A word-for-word copy of the records is needed, with every picture left out.

[Start of Attachment]

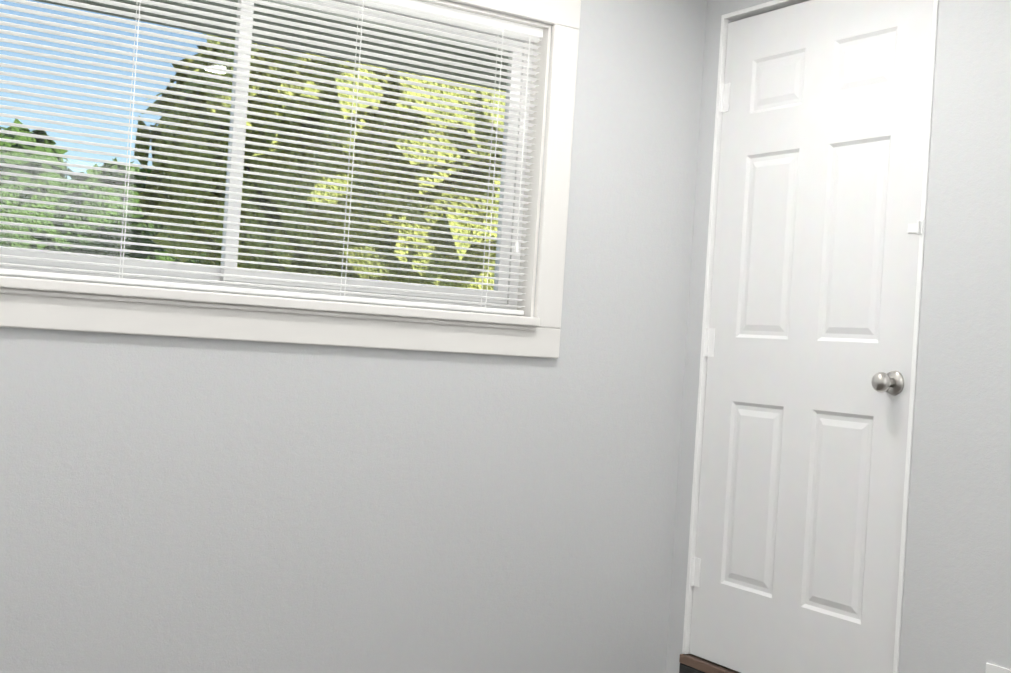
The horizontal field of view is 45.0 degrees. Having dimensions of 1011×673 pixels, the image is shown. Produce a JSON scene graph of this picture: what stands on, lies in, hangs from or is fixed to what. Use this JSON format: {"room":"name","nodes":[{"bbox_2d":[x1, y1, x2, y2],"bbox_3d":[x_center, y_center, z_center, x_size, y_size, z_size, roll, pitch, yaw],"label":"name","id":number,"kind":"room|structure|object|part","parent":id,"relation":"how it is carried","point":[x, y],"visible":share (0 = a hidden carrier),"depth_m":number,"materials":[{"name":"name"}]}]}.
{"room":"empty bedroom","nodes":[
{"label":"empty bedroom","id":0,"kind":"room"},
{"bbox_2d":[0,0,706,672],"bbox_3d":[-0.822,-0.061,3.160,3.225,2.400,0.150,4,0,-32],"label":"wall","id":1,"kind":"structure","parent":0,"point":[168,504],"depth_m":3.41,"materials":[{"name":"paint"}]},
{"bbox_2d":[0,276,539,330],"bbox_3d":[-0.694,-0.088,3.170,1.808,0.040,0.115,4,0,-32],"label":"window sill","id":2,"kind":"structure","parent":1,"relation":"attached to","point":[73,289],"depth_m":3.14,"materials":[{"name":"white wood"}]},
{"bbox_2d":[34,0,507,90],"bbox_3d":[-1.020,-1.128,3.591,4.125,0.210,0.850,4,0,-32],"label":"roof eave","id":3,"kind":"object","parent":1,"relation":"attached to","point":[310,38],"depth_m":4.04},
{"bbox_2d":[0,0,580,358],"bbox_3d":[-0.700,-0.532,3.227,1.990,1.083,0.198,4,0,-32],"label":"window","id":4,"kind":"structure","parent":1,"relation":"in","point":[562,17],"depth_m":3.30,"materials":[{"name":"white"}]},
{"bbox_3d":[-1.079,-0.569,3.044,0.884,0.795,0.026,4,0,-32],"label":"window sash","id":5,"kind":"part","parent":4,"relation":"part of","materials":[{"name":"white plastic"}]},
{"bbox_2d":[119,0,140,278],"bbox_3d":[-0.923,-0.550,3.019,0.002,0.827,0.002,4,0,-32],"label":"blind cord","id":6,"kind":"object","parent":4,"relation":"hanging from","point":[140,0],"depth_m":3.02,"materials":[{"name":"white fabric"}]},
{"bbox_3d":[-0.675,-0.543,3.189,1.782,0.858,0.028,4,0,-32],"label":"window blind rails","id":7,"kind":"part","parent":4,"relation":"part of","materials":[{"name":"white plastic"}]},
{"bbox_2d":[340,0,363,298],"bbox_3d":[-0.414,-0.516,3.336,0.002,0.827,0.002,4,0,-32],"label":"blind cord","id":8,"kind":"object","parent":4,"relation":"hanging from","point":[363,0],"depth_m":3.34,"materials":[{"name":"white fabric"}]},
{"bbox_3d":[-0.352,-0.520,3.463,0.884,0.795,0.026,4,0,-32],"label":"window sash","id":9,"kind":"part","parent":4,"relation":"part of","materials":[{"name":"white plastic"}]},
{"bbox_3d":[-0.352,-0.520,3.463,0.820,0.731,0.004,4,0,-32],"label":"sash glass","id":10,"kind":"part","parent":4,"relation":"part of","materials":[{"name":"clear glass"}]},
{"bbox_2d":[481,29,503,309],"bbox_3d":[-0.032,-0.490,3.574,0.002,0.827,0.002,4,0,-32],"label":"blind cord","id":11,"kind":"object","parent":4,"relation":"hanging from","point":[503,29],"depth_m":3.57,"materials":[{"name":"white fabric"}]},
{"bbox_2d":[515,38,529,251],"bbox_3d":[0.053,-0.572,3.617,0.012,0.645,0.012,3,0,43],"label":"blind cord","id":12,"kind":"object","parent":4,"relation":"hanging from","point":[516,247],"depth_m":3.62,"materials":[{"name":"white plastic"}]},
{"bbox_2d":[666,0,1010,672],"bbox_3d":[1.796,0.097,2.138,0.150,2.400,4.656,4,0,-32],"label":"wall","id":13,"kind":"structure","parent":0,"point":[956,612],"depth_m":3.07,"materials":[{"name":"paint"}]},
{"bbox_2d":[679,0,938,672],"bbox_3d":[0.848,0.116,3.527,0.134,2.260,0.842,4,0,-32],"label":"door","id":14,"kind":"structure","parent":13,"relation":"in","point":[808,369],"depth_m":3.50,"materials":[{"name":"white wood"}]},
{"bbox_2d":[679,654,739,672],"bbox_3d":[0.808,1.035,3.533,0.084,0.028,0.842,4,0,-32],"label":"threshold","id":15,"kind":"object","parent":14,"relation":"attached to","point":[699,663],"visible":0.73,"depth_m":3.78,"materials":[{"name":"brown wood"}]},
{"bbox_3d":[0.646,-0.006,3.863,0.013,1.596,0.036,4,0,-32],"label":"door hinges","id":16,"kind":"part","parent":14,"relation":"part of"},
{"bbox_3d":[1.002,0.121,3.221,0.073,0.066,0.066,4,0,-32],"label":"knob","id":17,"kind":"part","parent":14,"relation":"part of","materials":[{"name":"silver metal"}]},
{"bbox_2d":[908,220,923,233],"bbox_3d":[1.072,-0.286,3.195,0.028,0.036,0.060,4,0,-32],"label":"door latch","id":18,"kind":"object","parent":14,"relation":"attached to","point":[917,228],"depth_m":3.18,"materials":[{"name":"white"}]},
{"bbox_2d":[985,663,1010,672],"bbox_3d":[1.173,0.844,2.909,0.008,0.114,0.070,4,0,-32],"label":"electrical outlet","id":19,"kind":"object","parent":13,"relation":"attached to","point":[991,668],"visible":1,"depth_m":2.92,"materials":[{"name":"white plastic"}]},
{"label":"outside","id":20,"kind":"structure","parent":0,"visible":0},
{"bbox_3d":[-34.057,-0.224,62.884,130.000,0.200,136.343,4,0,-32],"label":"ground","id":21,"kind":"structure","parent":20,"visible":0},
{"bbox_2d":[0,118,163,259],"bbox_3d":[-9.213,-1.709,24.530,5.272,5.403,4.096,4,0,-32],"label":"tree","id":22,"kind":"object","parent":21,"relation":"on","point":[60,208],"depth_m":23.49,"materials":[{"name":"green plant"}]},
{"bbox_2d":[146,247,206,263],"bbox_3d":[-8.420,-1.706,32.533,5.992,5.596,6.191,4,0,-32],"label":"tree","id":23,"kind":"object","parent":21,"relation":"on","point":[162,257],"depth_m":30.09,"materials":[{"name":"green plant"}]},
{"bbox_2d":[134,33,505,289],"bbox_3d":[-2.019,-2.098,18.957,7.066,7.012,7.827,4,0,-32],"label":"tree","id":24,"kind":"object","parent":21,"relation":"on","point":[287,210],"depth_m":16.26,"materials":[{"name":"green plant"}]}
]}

[End of Attachment]

ANSWER AREA:
The horizontal field of view is 45.0 degrees. Having dimensions of 1011×673 pixels, the image is shown. Produce a JSON scene graph of this picture: what stands on, lies in, hangs from or is fixed to what. Use this JSON format: {"room":"name","nodes":[{"bbox_2d":[x1, y1, x2, y2],"bbox_3d":[x_center, y_center, z_center, x_size, y_size, z_size, roll, pitch, yaw],"label":"name","id":number,"kind":"room|structure|object|part","parent":id,"relation":"how it is carried","point":[x, y],"visible":share (0 = a hidden carrier),"depth_m":number,"materials":[{"name":"name"}]}]}.
{"room":"empty bedroom","nodes":[
{"label":"empty bedroom","id":0,"kind":"room"},
{"bbox_2d":[0,0,706,672],"bbox_3d":[-0.822,-0.061,3.160,3.225,2.400,0.150,4,0,-32],"label":"wall","id":1,"kind":"structure","parent":0,"point":[168,504],"depth_m":3.41,"materials":[{"name":"paint"}]},
{"bbox_2d":[0,276,539,330],"bbox_3d":[-0.694,-0.088,3.170,1.808,0.040,0.115,4,0,-32],"label":"window sill","id":2,"kind":"structure","parent":1,"relation":"attached to","point":[73,289],"depth_m":3.14,"materials":[{"name":"white wood"}]},
{"bbox_2d":[34,0,507,90],"bbox_3d":[-1.020,-1.128,3.591,4.125,0.210,0.850,4,0,-32],"label":"roof eave","id":3,"kind":"object","parent":1,"relation":"attached to","point":[310,38],"depth_m":4.04},
{"bbox_2d":[0,0,580,358],"bbox_3d":[-0.700,-0.532,3.227,1.990,1.083,0.198,4,0,-32],"label":"window","id":4,"kind":"structure","parent":1,"relation":"in","point":[562,17],"depth_m":3.30,"materials":[{"name":"white"}]},
{"bbox_3d":[-1.079,-0.569,3.044,0.884,0.795,0.026,4,0,-32],"label":"window sash","id":5,"kind":"part","parent":4,"relation":"part of","materials":[{"name":"white plastic"}]},
{"bbox_2d":[119,0,140,278],"bbox_3d":[-0.923,-0.550,3.019,0.002,0.827,0.002,4,0,-32],"label":"blind cord","id":6,"kind":"object","parent":4,"relation":"hanging from","point":[140,0],"depth_m":3.02,"materials":[{"name":"white fabric"}]},
{"bbox_3d":[-0.675,-0.543,3.189,1.782,0.858,0.028,4,0,-32],"label":"window blind rails","id":7,"kind":"part","parent":4,"relation":"part of","materials":[{"name":"white plastic"}]},
{"bbox_2d":[340,0,363,298],"bbox_3d":[-0.414,-0.516,3.336,0.002,0.827,0.002,4,0,-32],"label":"blind cord","id":8,"kind":"object","parent":4,"relation":"hanging from","point":[363,0],"depth_m":3.34,"materials":[{"name":"white fabric"}]},
{"bbox_3d":[-0.352,-0.520,3.463,0.884,0.795,0.026,4,0,-32],"label":"window sash","id":9,"kind":"part","parent":4,"relation":"part of","materials":[{"name":"white plastic"}]},
{"bbox_3d":[-0.352,-0.520,3.463,0.820,0.731,0.004,4,0,-32],"label":"sash glass","id":10,"kind":"part","parent":4,"relation":"part of","materials":[{"name":"clear glass"}]},
{"bbox_2d":[481,29,503,309],"bbox_3d":[-0.032,-0.490,3.574,0.002,0.827,0.002,4,0,-32],"label":"blind cord","id":11,"kind":"object","parent":4,"relation":"hanging from","point":[503,29],"depth_m":3.57,"materials":[{"name":"white fabric"}]},
{"bbox_2d":[515,38,529,251],"bbox_3d":[0.053,-0.572,3.617,0.012,0.645,0.012,3,0,43],"label":"blind cord","id":12,"kind":"object","parent":4,"relation":"hanging from","point":[516,247],"depth_m":3.62,"materials":[{"name":"white plastic"}]},
{"bbox_2d":[666,0,1010,672],"bbox_3d":[1.796,0.097,2.138,0.150,2.400,4.656,4,0,-32],"label":"wall","id":13,"kind":"structure","parent":0,"point":[956,612],"depth_m":3.07,"materials":[{"name":"paint"}]},
{"bbox_2d":[679,0,938,672],"bbox_3d":[0.848,0.116,3.527,0.134,2.260,0.842,4,0,-32],"label":"door","id":14,"kind":"structure","parent":13,"relation":"in","point":[808,369],"depth_m":3.50,"materials":[{"name":"white wood"}]},
{"bbox_2d":[679,654,739,672],"bbox_3d":[0.808,1.035,3.533,0.084,0.028,0.842,4,0,-32],"label":"threshold","id":15,"kind":"object","parent":14,"relation":"attached to","point":[699,663],"visible":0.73,"depth_m":3.78,"materials":[{"name":"brown wood"}]},
{"bbox_3d":[0.646,-0.006,3.863,0.013,1.596,0.036,4,0,-32],"label":"door hinges","id":16,"kind":"part","parent":14,"relation":"part of"},
{"bbox_3d":[1.002,0.121,3.221,0.073,0.066,0.066,4,0,-32],"label":"knob","id":17,"kind":"part","parent":14,"relation":"part of","materials":[{"name":"silver metal"}]},
{"bbox_2d":[908,220,923,233],"bbox_3d":[1.072,-0.286,3.195,0.028,0.036,0.060,4,0,-32],"label":"door latch","id":18,"kind":"object","parent":14,"relation":"attached to","point":[917,228],"depth_m":3.18,"materials":[{"name":"white"}]},
{"bbox_2d":[985,663,1010,672],"bbox_3d":[1.173,0.844,2.909,0.008,0.114,0.070,4,0,-32],"label":"electrical outlet","id":19,"kind":"object","parent":13,"relation":"attached to","point":[991,668],"visible":1,"depth_m":2.92,"materials":[{"name":"white plastic"}]},
{"label":"outside","id":20,"kind":"structure","parent":0,"visible":0},
{"bbox_3d":[-34.057,-0.224,62.884,130.000,0.200,136.343,4,0,-32],"label":"ground","id":21,"kind":"structure","parent":20,"visible":0},
{"bbox_2d":[0,118,163,259],"bbox_3d":[-9.213,-1.709,24.530,5.272,5.403,4.096,4,0,-32],"label":"tree","id":22,"kind":"object","parent":21,"relation":"on","point":[60,208],"depth_m":23.49,"materials":[{"name":"green plant"}]},
{"bbox_2d":[146,247,206,263],"bbox_3d":[-8.420,-1.706,32.533,5.992,5.596,6.191,4,0,-32],"label":"tree","id":23,"kind":"object","parent":21,"relation":"on","point":[162,257],"depth_m":30.09,"materials":[{"name":"green plant"}]},
{"bbox_2d":[134,33,505,289],"bbox_3d":[-2.019,-2.098,18.957,7.066,7.012,7.827,4,0,-32],"label":"tree","id":24,"kind":"object","parent":21,"relation":"on","point":[287,210],"depth_m":16.26,"materials":[{"name":"green plant"}]}
]}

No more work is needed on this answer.